The continuing life versus livelihood debate

We in India have crossed 50 days of lockdown and the principal question in everyone’s mind is whether this was the best strategy.

by Dr A. Didar Singh - May 25, 2020, 2:59 am

This year too, as every year, across the world, the Christian practice of “Lent” was observed before Easter, which fell on 14April. By observing the 40 days of Lent with fasting and prayer, Christians replicate Jesus Christ’s sacrifice and withdrawal into the desert for 40 days. Few people make the connection with Lent and quarantine, which traces its origin to the old Italian ‘quarantino’, referring to the 40 days of isolation imposed on ships from plague-infested ports before their crew, passengers, and cargo were given permission to land in Mediterranean ports during the 14th Century.

This 40- day quarantine — or ‘quarantino’ — was imposed because of the “black death”, a devastating global epidemic of bubonic plague that struck Europe and Asia in the mid1300s. We in India have crossed 50 days of lockdown and the principal question in everyone’s mind is whether this lockdown was the best strategy. Initially it was easy to justify. Most countries chose lives over livelihoods and imposed a lockdown. India had the world’s largest lockdown. Europe and even the US did this too. So, did those in our neighbourhood.

The argument was simple — lives were more important than livelihoods, said the leaders. Till the ‘always-ofa-different-view’ President Donald Trump asked the inevitable question: Are we talking about a cure worse than the disease? Many economist and others picked up on this contention, arguing that it’s not just about life but the quality of life! That after some time life with no livelihoods may be the only result. Ultimately, it’s about incomes — for individuals and for government — in order to restore the demand in the economy.

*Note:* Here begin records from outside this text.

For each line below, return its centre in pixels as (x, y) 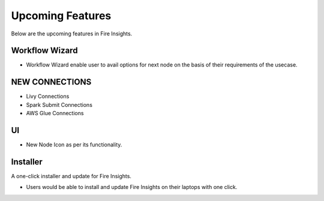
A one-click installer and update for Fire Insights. (71, 176)
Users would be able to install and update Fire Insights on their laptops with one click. (132, 187)
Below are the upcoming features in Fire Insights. (72, 34)
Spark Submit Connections (59, 104)
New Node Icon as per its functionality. (74, 145)
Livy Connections (48, 97)
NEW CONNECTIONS (51, 82)
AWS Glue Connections (55, 113)
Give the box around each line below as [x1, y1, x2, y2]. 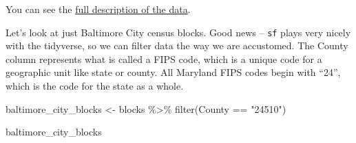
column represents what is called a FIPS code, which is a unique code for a [6, 51, 322, 66]
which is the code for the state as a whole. [6, 79, 184, 93]
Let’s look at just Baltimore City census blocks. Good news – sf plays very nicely [6, 25, 351, 39]
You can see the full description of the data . [6, 2, 191, 16]
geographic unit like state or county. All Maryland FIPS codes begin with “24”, [6, 65, 341, 79]
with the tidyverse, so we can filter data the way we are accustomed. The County [6, 38, 348, 53]
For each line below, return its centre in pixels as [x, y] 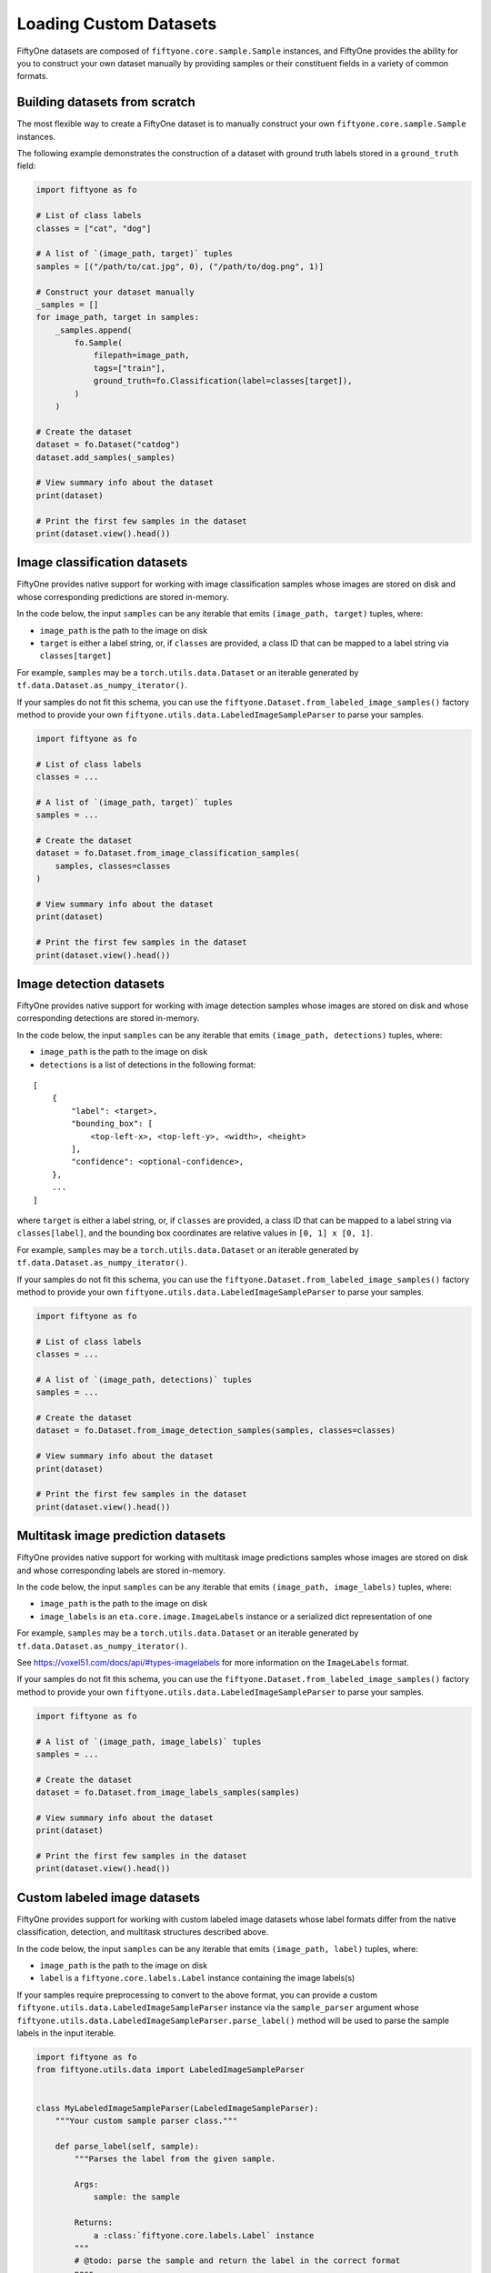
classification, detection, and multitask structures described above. [143, 1932]
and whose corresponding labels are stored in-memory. [121, 1570]
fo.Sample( [98, 343]
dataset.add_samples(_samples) [106, 457]
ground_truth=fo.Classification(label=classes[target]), [223, 381]
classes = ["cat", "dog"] [94, 228]
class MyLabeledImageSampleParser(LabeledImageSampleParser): [177, 2108]
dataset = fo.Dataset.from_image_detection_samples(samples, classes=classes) [215, 1431]
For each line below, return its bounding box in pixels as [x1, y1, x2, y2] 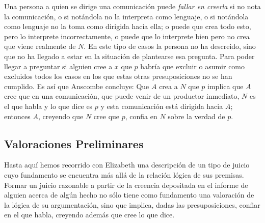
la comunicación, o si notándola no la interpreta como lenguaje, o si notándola [4, 11, 249, 21]
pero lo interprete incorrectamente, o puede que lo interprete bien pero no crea [4, 31, 250, 41]
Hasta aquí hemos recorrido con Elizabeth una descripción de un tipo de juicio [4, 159, 250, 170]
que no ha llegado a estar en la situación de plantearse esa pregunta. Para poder [4, 50, 255, 61]
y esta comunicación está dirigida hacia [100, 100, 223, 111]
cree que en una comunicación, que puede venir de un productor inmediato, [4, 91, 240, 101]
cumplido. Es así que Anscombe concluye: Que [4, 80, 149, 91]
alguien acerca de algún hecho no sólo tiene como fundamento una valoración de [4, 189, 254, 200]

Several learned economists have argued for thinking the whole strategy through and not locking ourselves into a corner from where there is no getting out. But then the options are very limited, a large and poor country like India cannot do mass testing of the whole population, neither can it afford the ‘herd immunity’ option of getting some 75% of the population infected (to contain further spread) as that itself would translate to some 800 million people with possibly 3% or over 25 million mortality! Totally unacceptable.

With no other option, lockdown was the only weapon available to most countries and the world chose it. The idea was to break the chain of infection. And as recently stated in an article on LinkedIn: “We are all human beings not human doings.” The obvious choice was life! Maybe an easier option in rich countries where they can sustain lockdown much longer simply because of better resources. For developing countries like India, perhaps the 40 days of quartino are themselves too long for large swathes of society.

Historically this is an unprecedented time and there appear to be no final answers. Was this then society’s “Sophie’s Choice” moment? (Reference the movie about Nazi Germany and Sophie having to give up one of her two children). Well not really, since it’s not just about choosing between the two worst options but actually running with both. It’s not about either-or but actually both. The timing however of this balance is crucial. It’s a very tough decision and there will be consequences either side.

The next step prescribed in this strategy is a calibrated or graded opening up. That is the tough part. Such “calibrated” opening up has a problem, especially for business and particularly for manufacturing. In this highly-integrated economy, there are no different parts of the whole. Leaving even one small part of the value chain out means not being able to manufacture the whole. All business activity is linked to the other. Here it’s not about big or small businesses, it’s about the whole chain which cannot bear up to a shutdown beyond say the 40-day lockdown. The future is both uncertain and dodgy.

The economy is tanking but the real issue for us as a society is the “Gini Coefficient”. This is the commonly used measure of income inequality that condenses the entire income distribution for a country into a single number between 0 and 1: the higher the number, the greater the degree of income inequality. For India will it go up or down post-Covid? That is the ethical question and will determine for each country how the strategy rolled out.

That is what all religions teach us — compassion and caring for our fellowmen and women, and therefore to start praying and working towards this aim. Business will revive as it must, but all of management must recognise the importance on the one hand of new technologies and automation and simultaneously on the other of managing with the heart and not just the mind.

History also teaches us that all pandemics typically have two sorts of endings. The health or medical outcome which we are all trying to contain. And the second or social result when the epidemic of fear about the disease reduces. We need to prepare for that

The writer is former Secretary to Government of India and exSecretary General, FICCI (Federation of Indian Chambers of Commerce and Industry).